Thursday 23 March 2023

Where AI Works Well and Where it Doesn’t in Predicting Standard Essentiality for Patents

Artificial Intelligence (AI) is providing enormous productivity and increased value in many applications. Introduction of the chatbot ChatGPT has taken the interpretation of text to a much higher level. ChatGPT can understand complex instructions and provide sophisticated responses, such as essays good enough to pass university exams. The “digital twin” AI predictions of an aircraft in flight based on physics equations and mathematical models can be continuously recalibrated with accurate measurements of position, altitude, velocity, acceleration, temperature and airframe strain. 

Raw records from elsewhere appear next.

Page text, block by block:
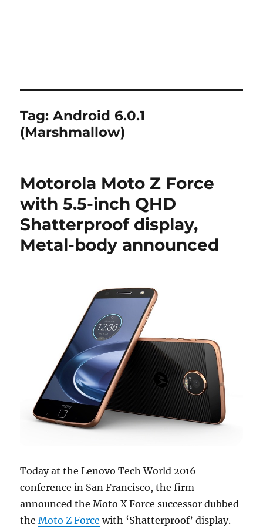
Tag:Android 6.0.1
(Marshmallow)
Motorola Moto Z Force
with 5.5-inch QHD
Shatterproof display,
Metal-body announced
Today at the Lenovo Tech World 2016
conference in San Francisco, the firm
announced the Moto X Force successor dubbed
theMoto Z Force with ‘Shatterproof’ display.

But AI is no panacea and is not yet sufficiently well developed to be precise or dependable everywhere. For example, much better AI training data is required to reliably estimate patent essentiality to standards such as 4G and 5G, where AI is being advocated by various experts and has already been adopted by one patent pool. AI training data needs to include many accurate determinations, including of patents found essential and patents found not essential. There is no such data set.

There is also a lot of room for improvement in AI inferencing. Essentiality determination is subjective. Even competent human experts doing a thorough job often disagree about their determinations on the same patents. Technical and legal interpretations of language may differ, as does the meaning of words in different contexts, or over the years as definitions and use of language changes.